雪舞如蝶(一)下——七夕到底有多远

作者:七夕到底有多远  录入:02-28

白色的桑塔纳就慢慢消失在夜色里。
第四十五章★
看着陈汉章的警车消失在街角的黑暗中,老韩拉住了我的手。
这只手,是一只有骨感的虬劲的大手。他紧紧地拉着我,没有说话,也没有动。
“哥,咋了?”老韩没有说话。
“哥呀,到底是咋了?”我再问一声。
老韩长长吐了一口气,说了一句,“这个张文清,以前办事情不是这个样子的,这一回是怎么回事!”
我忽然感觉事情可能比较严重。
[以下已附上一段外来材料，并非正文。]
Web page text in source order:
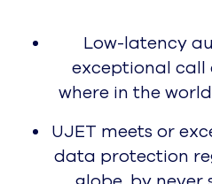
Learn More
Pricing
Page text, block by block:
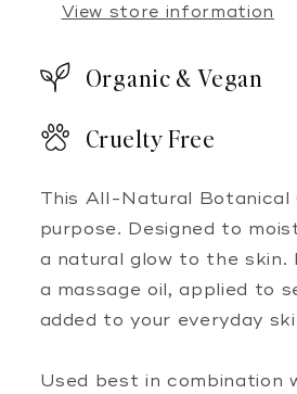
View store information
Organic & Vegan
Cruelty Free
This All-Natural Botanical
purpose. Designed to
a natural glow to the skin.
a massage oil, applied to
added to your everyday
Used best in combination
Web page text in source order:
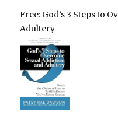
Free: God’s 3 Steps to
Adultery
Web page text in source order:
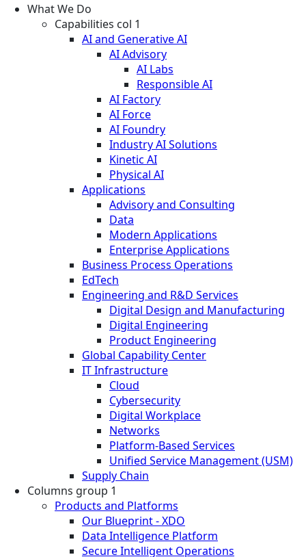
What We Do
Capabilities col 1
AI and Generative AI
AI Advisory
AI Labs
Responsible AI
AI Factory
AI Force
AI Foundry
Industry AI Solutions
Kinetic AI
Physical AI
Applications
Advisory and Consulting
Data
Modern Applications
Enterprise Applications
Business Process Operations
EdTech
Engineering and R&D Services
Digital Design and Manufacturing
Digital Engineering
Product Engineering
Global Capability Center
IT Infrastructure
Cloud
Cybersecurity
Digital Workplace
Networks
Platform-Based Services
Unified Service Management (USM)
Supply Chain
Columns group 1
Products and Platforms
Our Blueprint - XDO
Data Intelligence Platform
Secure Intelligent Operations
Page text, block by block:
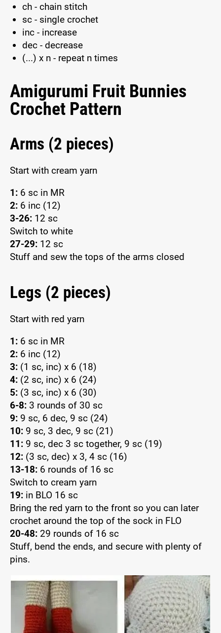
ch - chain stitch
sc - single crochet
inc - increase
dec - decrease
(...) x n - repeat n times
Amigurumi Fruit Bunnies
Crochet Pattern
Arms (2 pieces)
Start with cream yarn
1: 6 sc in MR
2: 6 inc (12)
3-26: 12 sc
Switch to white
27-29: 12 sc
Stuff and sew the tops of the arms closed
Legs (2 pieces)
Start with red yarn
1: 6 sc in MR
2: 6 inc (12)
3: (1 sc, inc) x 6 (18)
4: (2 sc, inc) x 6 (24)
5: (3 sc, inc) x 6 (30)
6-8: 3 rounds of 30 sc
9: 9 sc, 6 dec, 9 sc (24)
10: 9 sc, 3 dec, 9 sc (21)
11: 9 sc, dec 3 sc together, 9 sc (19)
12: (3 sc, dec) x 3, 4 sc (16)
13-18: 6 rounds of 16 sc
Switch to cream yarn
19: in BLO 16 sc
Bring the red yarn to the front so you can later
crochet around the top of the sock in FLO
20-48: 29 rounds of 16 sc
Stuff, bend the ends, and secure with plenty of
pins.
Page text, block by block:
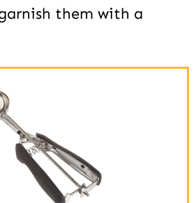
them with a
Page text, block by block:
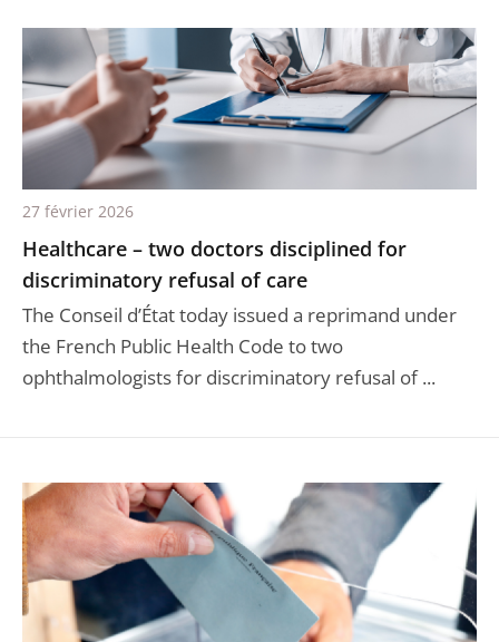
Healthcare – two doctors disciplined for
discriminatory refusal of care
The Conseil d’État today issued a reprimand under
the French Public Health Code to two
ophthalmologists for discriminatory refusal of ...
27 février 2026
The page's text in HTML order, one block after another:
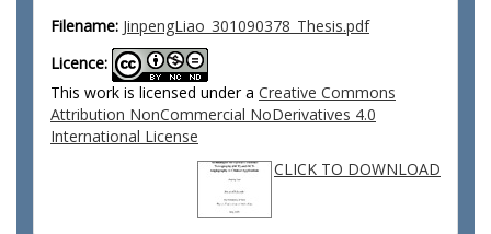
Filename: JinpengLiao_301090378_Thesis.pdf
Licence:
This work is licensed under a Creative Commons
Attribution NonCommercial NoDerivatives 4.0
International License
CLICK TO DOWNLOAD
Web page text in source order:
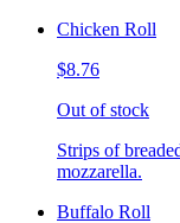
Chicken Roll
$8.76
Out of stock
Strips of
mozzarella.
Buffalo Roll
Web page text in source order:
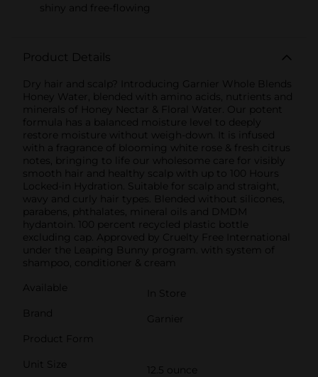
shiny and free-flowing
Product Details
Dry hair and scalp? Introducing Garnier Whole Blends
Honey Water, blended with amino acids, nutrients and
minerals of Honey Nectar & Floral Water. Our potent
formula has a balanced moisture level to deeply
restore moisture without weigh-down. It is infused
with a fragrance of blooming white rose & fresh citrus
notes, bringing to life our wholesome care for visibly
smooth hair and healthy scalp with up to 100 Hours
Locked-in Hydration. Suitable for scalp and straight,
wavy and curly hair types. Blended without silicones,
parabens, phthalates, mineral oils and DMDM
hydantoin. 100 percent recycled plastic bottle
excluding cap. Approved by Cruelty Free International
under the Leaping Bunny program. with system of
shampoo, conditioner & cream
Available
In Store
Brand
Garnier
Product Form
Unit Size
12.5 ounce
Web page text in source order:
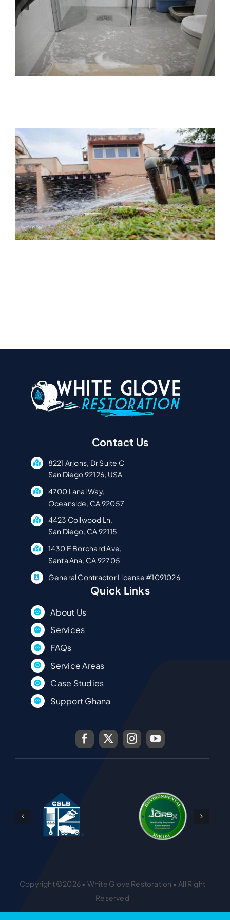
Contact Us
8221 Arjons, Dr Suite C
San Diego 92126, USA
4700 Lanai Way,
Oceanside, CA 92057
4423 Collwood Ln,
San Diego, CA 92115
1430 E Borchard Ave,
Santa Ana, CA 92705
General Contractor License #1091026
Quick Links
About Us
Services
FAQs
Service Areas
Case Studies
Support Ghana
Copyright ©2026 • White Glove Restoration • All Right
Reserved

老韩不愿意多说,肯定是不想让我担心。
我还是紧紧逼问:“哥呀,你是不是叫张文清去找田真真的麻烦的?是不是张文清把事情惹大了?是不是没有办法收拾了?是不是田真真后台也很硬,会不会他还用老左别的关系?你说张文清以前办事情不是这个样子,现在却这样,他有没有别的目的,譬如和你有生意方面的往来?或者想跟你在某一领域竞争?刚才陈汉章说的明年村两委会改选会不会也是一个因素?你找他探探底不就知道了吗?或者你也可以再让别人侧面看看张文清到底怎么回事?”
看着老韩不说话那副样子,我本来不该说的话,都忍不住冲口而出。
老韩原来只是抓住我的手陷入到自己的沉思里去,却被我一席话拉了回来,他突然用一种很陌生的眼神打量着我。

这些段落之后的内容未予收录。